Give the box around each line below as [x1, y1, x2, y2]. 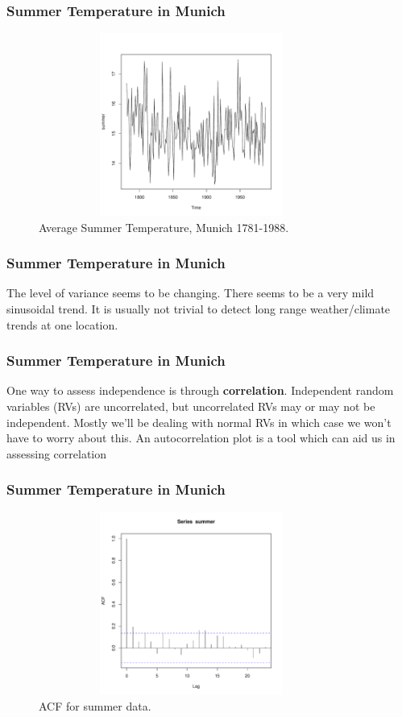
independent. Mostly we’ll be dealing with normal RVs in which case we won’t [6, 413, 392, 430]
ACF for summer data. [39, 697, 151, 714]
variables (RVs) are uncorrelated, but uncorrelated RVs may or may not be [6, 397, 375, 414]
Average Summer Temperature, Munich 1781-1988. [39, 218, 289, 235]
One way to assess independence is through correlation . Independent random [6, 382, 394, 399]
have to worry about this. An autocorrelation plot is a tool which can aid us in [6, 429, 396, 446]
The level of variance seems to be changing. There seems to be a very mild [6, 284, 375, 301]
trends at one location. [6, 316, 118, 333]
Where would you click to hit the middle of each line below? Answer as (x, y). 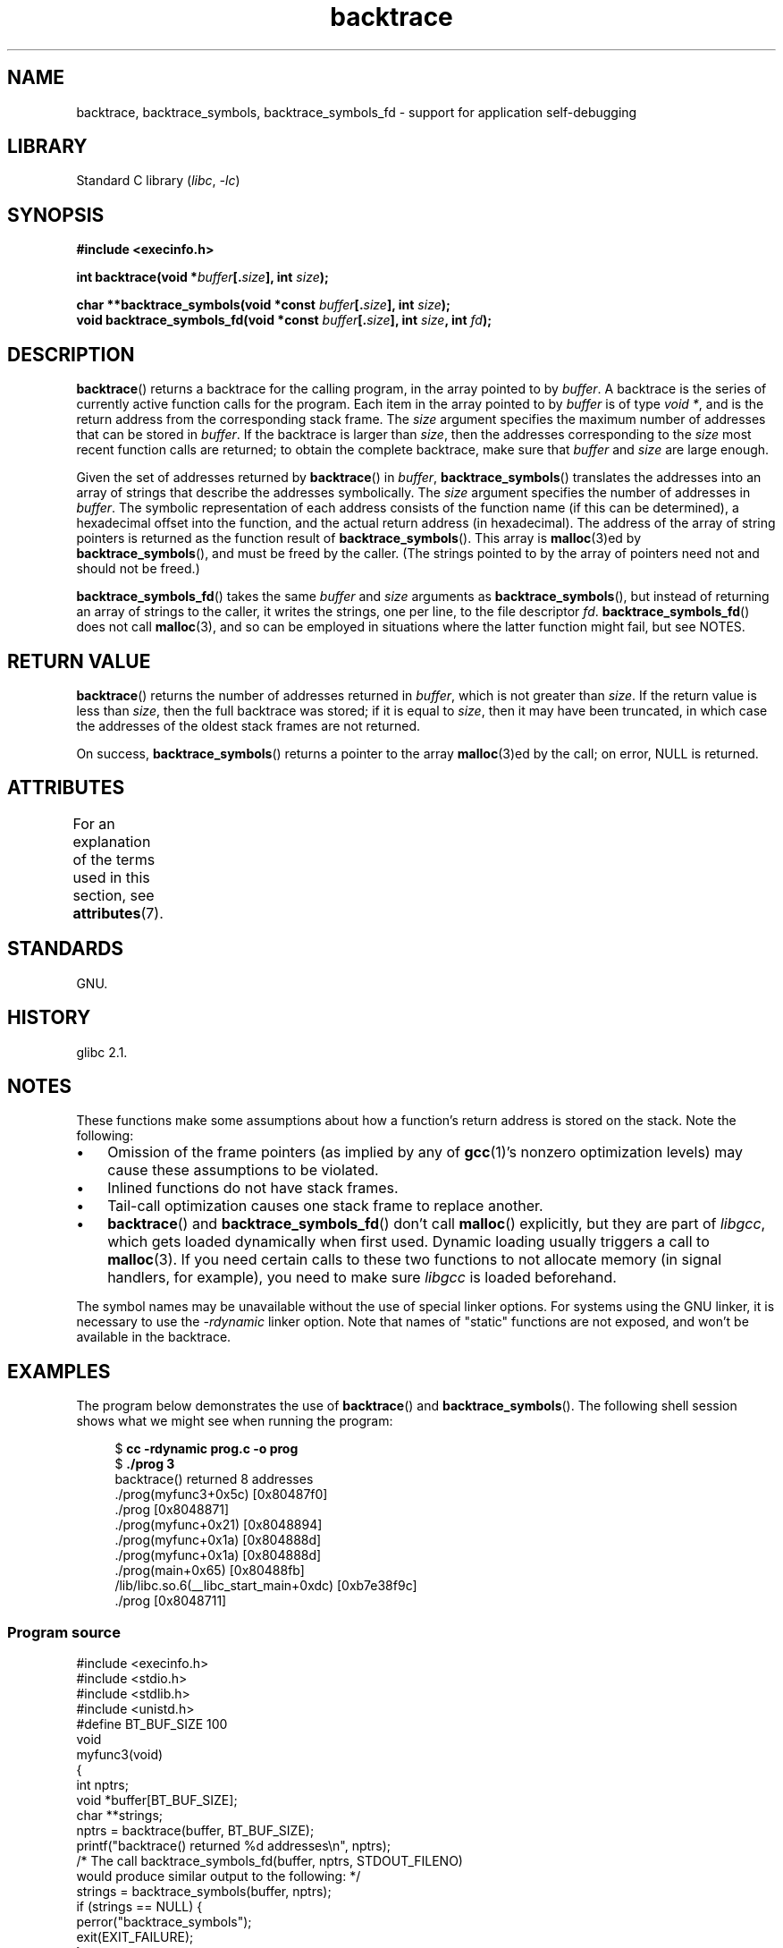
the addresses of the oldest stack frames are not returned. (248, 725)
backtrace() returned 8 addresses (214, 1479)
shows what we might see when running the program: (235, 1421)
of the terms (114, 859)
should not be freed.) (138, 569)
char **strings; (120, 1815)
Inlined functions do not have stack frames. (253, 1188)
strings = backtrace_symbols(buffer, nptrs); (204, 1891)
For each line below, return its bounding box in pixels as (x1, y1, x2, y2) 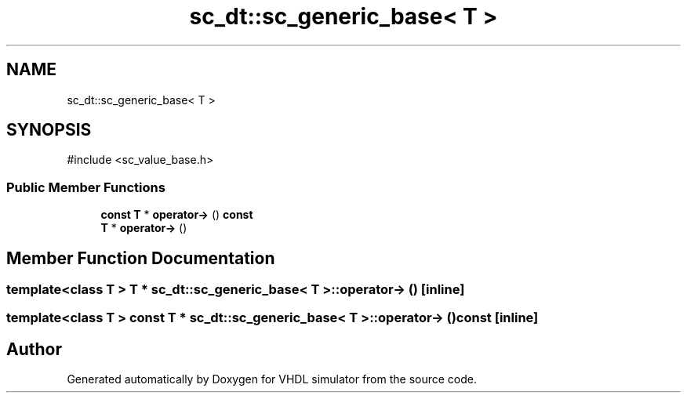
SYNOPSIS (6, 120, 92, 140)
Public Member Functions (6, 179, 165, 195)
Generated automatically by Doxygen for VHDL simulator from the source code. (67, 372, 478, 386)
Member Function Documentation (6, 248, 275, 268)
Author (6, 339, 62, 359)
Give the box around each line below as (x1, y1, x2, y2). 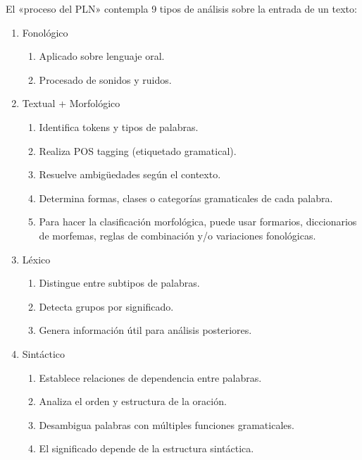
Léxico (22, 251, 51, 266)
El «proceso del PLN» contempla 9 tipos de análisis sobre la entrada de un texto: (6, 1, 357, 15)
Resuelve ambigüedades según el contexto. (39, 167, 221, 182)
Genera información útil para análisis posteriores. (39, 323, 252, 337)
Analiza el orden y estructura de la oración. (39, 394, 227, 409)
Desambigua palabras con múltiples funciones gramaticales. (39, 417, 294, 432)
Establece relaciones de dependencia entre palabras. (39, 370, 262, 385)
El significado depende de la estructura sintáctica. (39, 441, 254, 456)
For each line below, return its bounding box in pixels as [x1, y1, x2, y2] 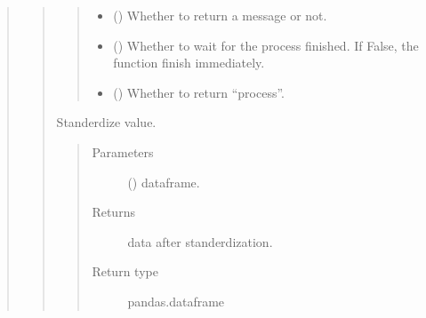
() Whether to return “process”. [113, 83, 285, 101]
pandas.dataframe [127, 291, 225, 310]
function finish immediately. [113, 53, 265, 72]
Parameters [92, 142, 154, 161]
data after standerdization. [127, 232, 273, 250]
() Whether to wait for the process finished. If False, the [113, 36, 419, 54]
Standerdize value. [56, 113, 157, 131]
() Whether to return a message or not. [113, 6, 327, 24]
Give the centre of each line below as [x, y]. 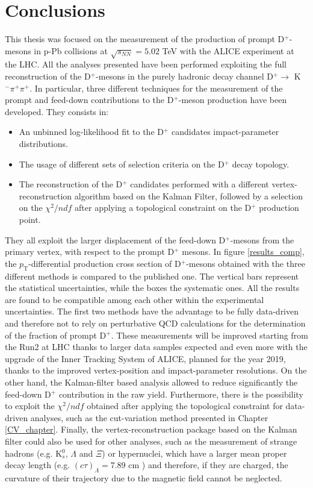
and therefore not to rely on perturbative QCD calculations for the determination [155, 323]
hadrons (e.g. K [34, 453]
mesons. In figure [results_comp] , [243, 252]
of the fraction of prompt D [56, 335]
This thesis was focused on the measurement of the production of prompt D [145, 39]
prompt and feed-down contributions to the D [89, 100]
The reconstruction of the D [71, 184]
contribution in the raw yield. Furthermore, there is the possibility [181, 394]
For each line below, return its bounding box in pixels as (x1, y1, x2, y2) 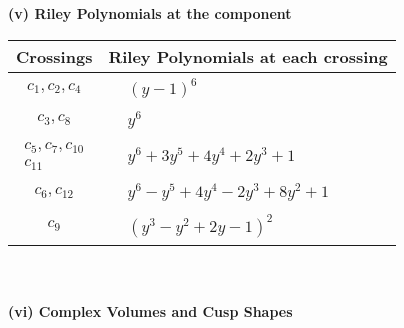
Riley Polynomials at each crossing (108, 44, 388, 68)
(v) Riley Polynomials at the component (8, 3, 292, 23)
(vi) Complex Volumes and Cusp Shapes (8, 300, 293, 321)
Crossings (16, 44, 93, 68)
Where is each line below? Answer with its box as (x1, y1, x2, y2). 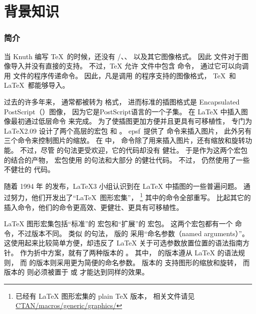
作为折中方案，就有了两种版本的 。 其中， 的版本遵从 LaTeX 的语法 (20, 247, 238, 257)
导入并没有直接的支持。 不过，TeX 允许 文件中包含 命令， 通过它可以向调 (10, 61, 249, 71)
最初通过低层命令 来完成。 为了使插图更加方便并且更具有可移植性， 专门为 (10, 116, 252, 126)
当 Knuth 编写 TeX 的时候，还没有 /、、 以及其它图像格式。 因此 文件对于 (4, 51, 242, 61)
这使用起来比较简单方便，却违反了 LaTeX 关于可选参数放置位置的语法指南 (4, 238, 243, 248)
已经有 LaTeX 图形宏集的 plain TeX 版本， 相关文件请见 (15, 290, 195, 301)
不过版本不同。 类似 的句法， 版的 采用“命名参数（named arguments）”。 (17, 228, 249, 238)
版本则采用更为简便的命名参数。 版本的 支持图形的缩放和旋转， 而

────────────────────

- _WORK INSTRUCTIONS_
Could you set down the data exactly as given, minus its pictures?

- _ANSWER AREA_
Give the box around each line below as [x1, y1, x2, y2]. 
independent. Mostly we’ll be dealing with normal RVs in which case we won’t [6, 413, 392, 430]
ACF for summer data. [39, 697, 151, 714]
variables (RVs) are uncorrelated, but uncorrelated RVs may or may not be [6, 397, 375, 414]
Average Summer Temperature, Munich 1781-1988. [39, 218, 289, 235]
One way to assess independence is through correlation . Independent random [6, 382, 394, 399]
have to worry about this. An autocorrelation plot is a tool which can aid us in [6, 429, 396, 446]
The level of variance seems to be changing. There seems to be a very mild [6, 284, 375, 301]
trends at one location. [6, 316, 118, 333]
Where would you click to hit the middle of each line below? Answer as (x, y). 
the addresses of the oldest stack frames are not returned. (248, 725)
backtrace() returned 8 addresses (214, 1479)
shows what we might see when running the program: (235, 1421)
of the terms (114, 859)
should not be freed.) (138, 569)
char **strings; (120, 1815)
Inlined functions do not have stack frames. (253, 1188)
strings = backtrace_symbols(buffer, nptrs); (204, 1891)
For each line below, return its bounding box in pixels as (x1, y1, x2, y2) 
SYNOPSIS (6, 120, 92, 140)
Public Member Functions (6, 179, 165, 195)
Generated automatically by Doxygen for VHDL simulator from the source code. (67, 372, 478, 386)
Member Function Documentation (6, 248, 275, 268)
Author (6, 339, 62, 359)
Give the box around each line below as (x1, y1, x2, y2). 
Léxico (22, 251, 51, 266)
El «proceso del PLN» contempla 9 tipos de análisis sobre la entrada de un texto: (6, 1, 357, 15)
Resuelve ambigüedades según el contexto. (39, 167, 221, 182)
Genera información útil para análisis posteriores. (39, 323, 252, 337)
Analiza el orden y estructura de la oración. (39, 394, 227, 409)
Desambigua palabras con múltiples funciones gramaticales. (39, 417, 294, 432)
Establece relaciones de dependencia entre palabras. (39, 370, 262, 385)
El significado depende de la estructura sintáctica. (39, 441, 254, 456)
For each line below, return its bounding box in pixels as [x1, y1, x2, y2] 
() Whether to return “process”. [113, 83, 285, 101]
pandas.dataframe [127, 291, 225, 310]
function finish immediately. [113, 53, 265, 72]
Parameters [92, 142, 154, 161]
data after standerdization. [127, 232, 273, 250]
() Whether to wait for the process finished. If False, the [113, 36, 419, 54]
Standerdize value. [56, 113, 157, 131]
() Whether to return a message or not. [113, 6, 327, 24]
Give the centre of each line below as [x, y]. 
and therefore not to rely on perturbative QCD calculations for the determination [155, 323]
hadrons (e.g. K [34, 453]
mesons. In figure [results_comp] , [243, 252]
of the fraction of prompt D [56, 335]
This thesis was focused on the measurement of the production of prompt D [145, 39]
prompt and feed-down contributions to the D [89, 100]
The reconstruction of the D [71, 184]
contribution in the raw yield. Furthermore, there is the possibility [181, 394]
For each line below, return its bounding box in pixels as (x1, y1, x2, y2) 
Riley Polynomials at each crossing (108, 44, 388, 68)
(v) Riley Polynomials at the component (8, 3, 292, 23)
(vi) Complex Volumes and Cusp Shapes (8, 300, 293, 321)
Crossings (16, 44, 93, 68)
Where is each line below? Answer with its box as (x1, y1, x2, y2). 
作为折中方案，就有了两种版本的 。 其中， 的版本遵从 LaTeX 的语法 (20, 247, 238, 257)
导入并没有直接的支持。 不过，TeX 允许 文件中包含 命令， 通过它可以向调 (10, 61, 249, 71)
最初通过低层命令 来完成。 为了使插图更加方便并且更具有可移植性， 专门为 (10, 116, 252, 126)
当 Knuth 编写 TeX 的时候，还没有 /、、 以及其它图像格式。 因此 文件对于 (4, 51, 242, 61)
这使用起来比较简单方便，却违反了 LaTeX 关于可选参数放置位置的语法指南 (4, 238, 243, 248)
已经有 LaTeX 图形宏集的 plain TeX 版本， 相关文件请见 (15, 290, 195, 301)
不过版本不同。 类似 的句法， 版的 采用“命名参数（named arguments）”。 (17, 228, 249, 238)
版本则采用更为简便的命名参数。 版本的 支持图形的缩放和旋转， 而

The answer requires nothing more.